Northern Afghan city retaken from Taliban
Government security forces engaged in six-hour assault; PM warns of complacency
KABUL— The Afghan government claimed Thursday that it had successfully retaken the northern city of Kunduz from Taliban militants who had controlled the city since Monday.
Afghan President Ashraf Ghani, appearing at a televised news conference with his defence and interior ministers, said the city was retaken in a six-hour assault with no fatalities among the government security forces.
He praised the government troops, saying they “were able to foil one of the most significant operations to have taken place in Afghanistan in 14 years.”
Ghani warned that the “good news” from Kunduz “should not make us complacent.” “The war is ongoing,” he said. Defence Minister Masoom Stanekzai said that sporadic clashes were still taking place as government forces continue to battle pockets of Taliban insurgents. “Small guerrilla forces remain in various neighbourhoods. We have to clear all the surrounding areas and open transport links so people can come and go,” he said.
Interior Minister Noor-ul-Haq Ulumi defended the performance of the government in the initial fall of Kunduz.
Hundreds of Taliban fighters apparently entered the city over the recent Eid al-Adha and lay in wait until their operation to take the city was launched early Monday morning.

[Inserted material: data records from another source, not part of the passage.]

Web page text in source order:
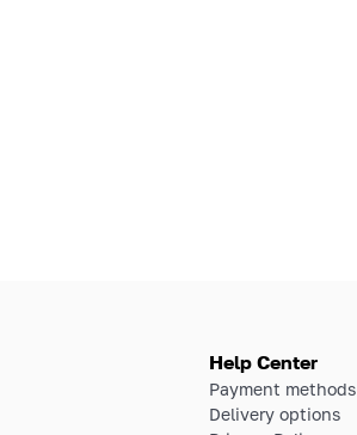
Help Center
Payment methods
Delivery options
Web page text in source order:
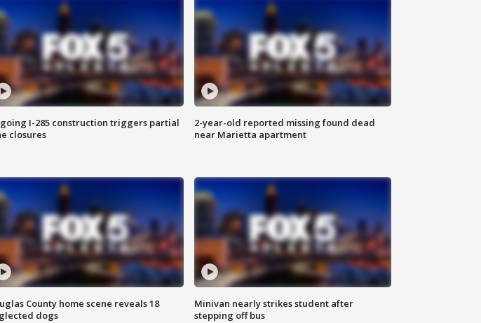
I-285 construction triggers partial
closures
2-year-old reported missing found dead
near Marietta apartment
County home scene reveals 18
dogs
Minivan nearly strikes student after
stepping off bus
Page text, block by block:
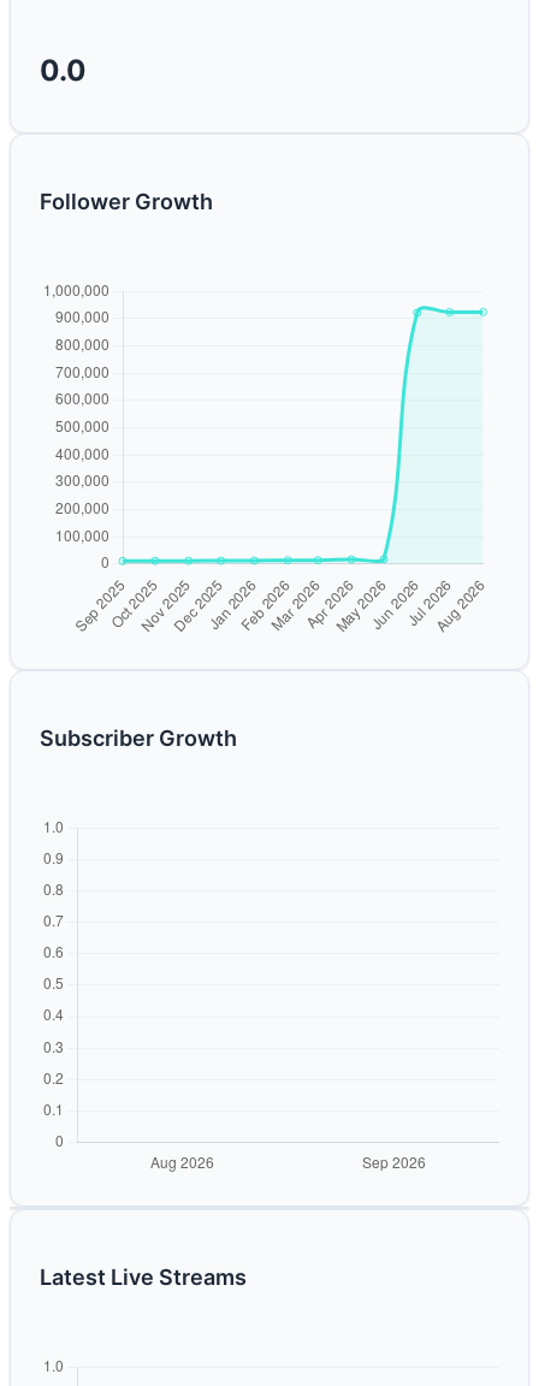
0.0
Follower Growth
Subscriber Growth
Latest Live Streams
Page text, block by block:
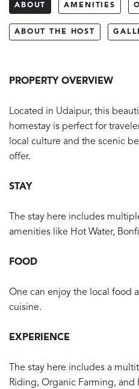
ABOUT AMENITIES
ABOUT THE HOST
PROPERTY OVERVIEW
Located in Udaipur, this
homestay is perfect for
local culture and the scenic
offer.
STAY
The stay here includes
amenities like Hot Water,
FOOD
One can enjoy the local food
cuisine.
EXPERIENCE
The stay here includes a
Riding, Organic Farming,
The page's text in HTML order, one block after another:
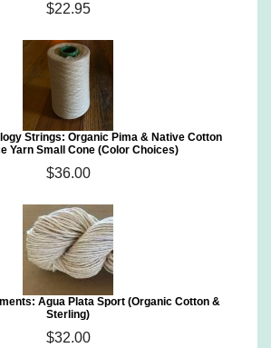
$22.95
Strings: Organic Pima & Native Cotton
Yarn Small Cone (Color Choices)
$36.00
Agua Plata Sport (Organic Cotton &
Sterling)
$32.00
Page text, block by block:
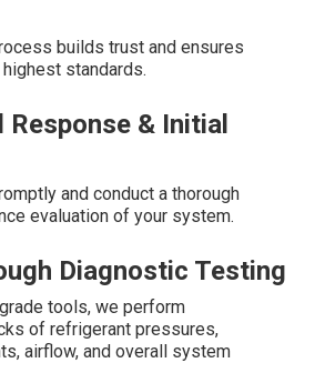
builds trust and ensures
standards.
Response & Initial
and conduct a thorough
evaluation of your system.
Diagnostic Testing
tools, we perform
of refrigerant pressures,
airflow, and overall system
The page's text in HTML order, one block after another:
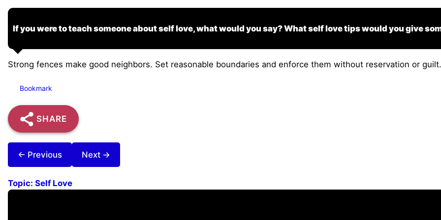
If you were to teach someone about self love, what would you say? What self love tips would you give
Strong fences make good neighbors. Set reasonable boundaries and enforce them without reservation or guilt.
Bookmark
SHARE
← Previous Next →
Topic: Self Love
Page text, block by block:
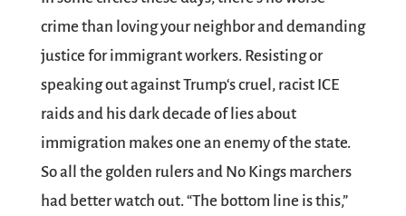
crime than loving your neighbor and demanding
justice for immigrant workers. Resisting or
speaking out against Trump‘s cruel, racist ICE
raids and his dark decade of lies about
immigration makes one an enemy of the state.
So all the golden rulers and No Kings marchers
had better watch out. “The bottom line is this,”
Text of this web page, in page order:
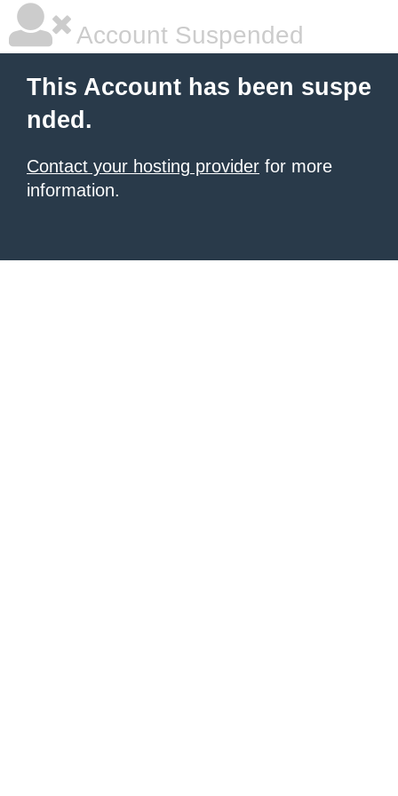
Account Suspended
This Account has been suspe
nded.
Contact your hosting provider for more
information.
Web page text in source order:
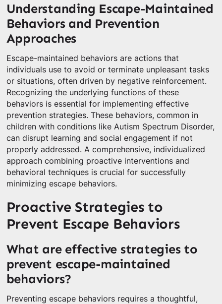
Understanding Escape-Maintained
Behaviors and Prevention
Approaches
Escape-maintained behaviors are actions that
individuals use to avoid or terminate unpleasant tasks
or situations, often driven by negative reinforcement.
Recognizing the underlying functions of these
behaviors is essential for implementing effective
prevention strategies. These behaviors, common in
children with conditions like Autism Spectrum Disorder,
can disrupt learning and social engagement if not
properly addressed. A comprehensive, individualized
approach combining proactive interventions and
behavioral techniques is crucial for successfully
minimizing escape behaviors.
Proactive Strategies to
Prevent Escape Behaviors
What are effective strategies to
prevent escape-maintained
behaviors?
Preventing escape behaviors requires a thoughtful,
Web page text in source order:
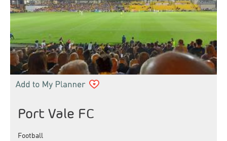
Port Vale FC
Football
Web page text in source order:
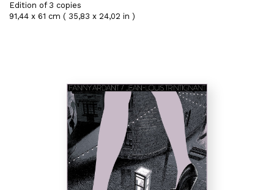
Edition of 3 copies
91,44 x 61 cm ( 35,83 x 24,02 in )
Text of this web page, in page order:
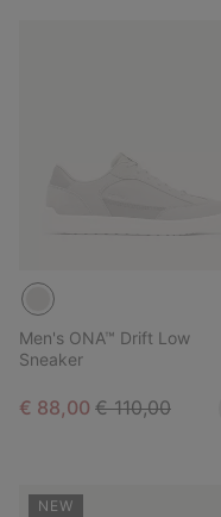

“We never took our eyes off the ball,” Ulumi said. “We had to protect citizens and so the security forces retreated.”
Ulumi seemed to acknowledge that the Taliban had scored a significant propaganda victory and was succeeding in making the government look ineffectual, saying the weakness of the government side “has always been in propaganda and marketing ourselves.”
In a statement Thursday, the presidential palace said Ghani will send a team to Kunduz to investigate how the Taliban had been able to infiltrate the city.
The fall of Kunduz to the Taliban on Monday marked a major setback for Afghan government forces, which have struggled to combat insurgents with limited aid from the U.S. and NATO troops.
The international forces’ role has shifted to training and support after NATO combat forces withdrew from Afghanistan at the end of last year.
Earlier Thursday afternoon, before Ghani’s news conference, the Taliban denied they had lost the city and the group’s spokesman, Zabihullah Mujahid, claimed that it was still in their hands, saying “the Taliban flag is still flying” over Kunduz.
Sediq Sediqqi, the spokesman for the Interior Ministry, said the operation to take back Kunduz was launched late Wednesday, with ground forces moving from the airport — where they had massed since the city fell — over roads that had been mined by the insurgents.
Sediqqi claimed that control of Kunduz “was taken by 3:30 a.m.” on Thursday but conceded that an operation “to clear the city is ongoing” and could take some days.
He told The Associated Press the battle is a joint army and police operation and that roadblocks set up by the Taliban to prevent any movement had been removed.
He said essential supplies, including food and medicine, would be delivered soon to the residents.
Sediqqi said about 200 Taliban fighters have been killed in the fighting so far but did not provide a figure for government casualties.
Kunduz police chief Sarwar Hussaini said bodies of dead Taliban lay on the streets but that the clearance operation was complicated because some Taliban fighters had hidden inside people’s homes.